● **THE TASK**
Show every line in the entries below where the word "технологии" appears.

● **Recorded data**

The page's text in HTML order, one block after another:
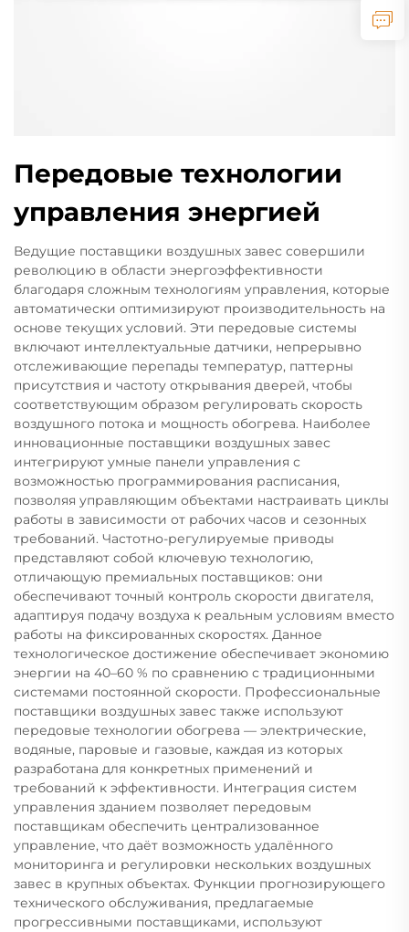
Передовые технологии
управления энергией
Ведущие поставщики воздушных завес совершили
революцию в области энергоэффективности
благодаря сложным технологиям управления, которые
автоматически оптимизируют производительность на
основе текущих условий. Эти передовые системы
включают интеллектуальные датчики, непрерывно
отслеживающие перепады температур, паттерны
присутствия и частоту открывания дверей, чтобы
соответствующим образом регулировать скорость
воздушного потока и мощность обогрева. Наиболее
инновационные поставщики воздушных завес
интегрируют умные панели управления с
возможностью программирования расписания,
позволяя управляющим объектами настраивать циклы
работы в зависимости от рабочих часов и сезонных
требований. Частотно-регулируемые приводы
представляют собой ключевую технологию,
отличающую премиальных поставщиков: они
обеспечивают точный контроль скорости двигателя,
адаптируя подачу воздуха к реальным условиям вместо
работы на фиксированных скоростях. Данное
технологическое достижение обеспечивает экономию
энергии на 40–60 % по сравнению с традиционными
системами постоянной скорости. Профессиональные
поставщики воздушных завес также используют
передовые технологии обогрева — электрические,
водяные, паровые и газовые, каждая из которых
разработана для конкретных применений и
требований к эффективности. Интеграция систем
управления зданием позволяет передовым
поставщикам обеспечить централизованное
управление, что даёт возможность удалённого
мониторинга и регулировки нескольких воздушных
завес в крупных объектах. Функции прогнозирующего
технического обслуживания, предлагаемые
прогрессивными поставщиками, используют
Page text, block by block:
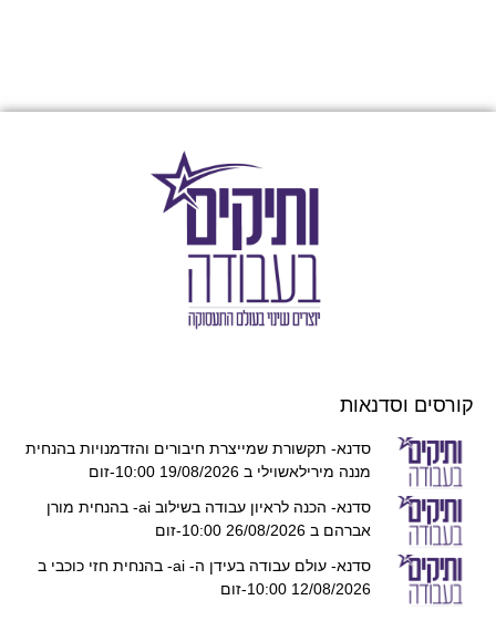
קורסים וסדנאות
סדנא- תקשורת שמייצרת חיבורים והזדמנויות בהנחית
מננה מירילאשוילי ב 19/08/2026 10:00-זום
סדנא- הכנה לראיון עבודה בשילוב ai- בהנחית מורן
אברהם ב 26/08/2026 10:00-זום
סדנא- עולם עבודה בעידן ה- ai- בהנחית חזי כוכבי ב
12/08/2026 10:00-זום
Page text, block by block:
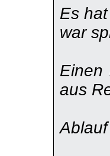
Es
war
Einen
aus
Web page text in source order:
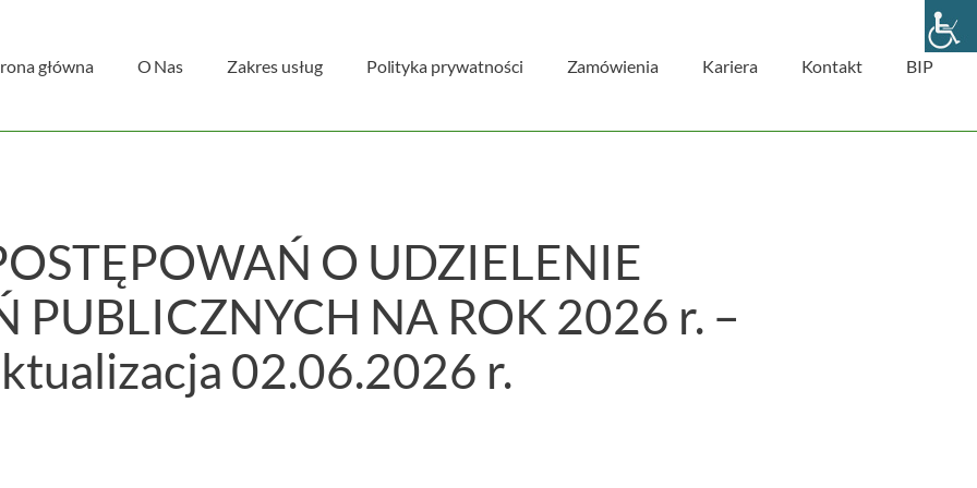
główna O Nas Zakres usług Polityka prywatności Zamówienia Kariera Kontakt BIP
O UDZIELENIE
PUBLICZNYCH NA ROK 2026 r. –
02.06.2026 r.
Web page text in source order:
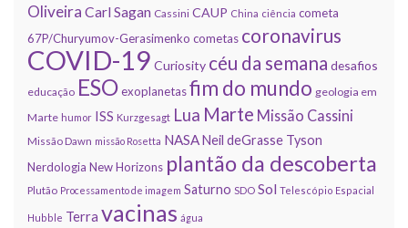
Oliveira Carl Sagan Cassini CAUP China ciência cometa
67P/Churyumov-Gerasimenko cometas coronavirus
COVID-19 Curiosity céu da semana desafios
educação ESOexoplanetasfim do mundo geologia em
Marte humor ISS Kurzgesagt Lua Marte Missão Cassini
Missão Dawn missão Rosetta NASANeil deGrasse Tyson
Nerdologia New Horizons plantão da descoberta
Plutão Processamento de imagem Saturno SDO Sol Telescópio Espacial
Hubble Terra vacinas água

● **YOUR RESPONSE**
Передовые технологии
передовые технологии обогрева — электрические,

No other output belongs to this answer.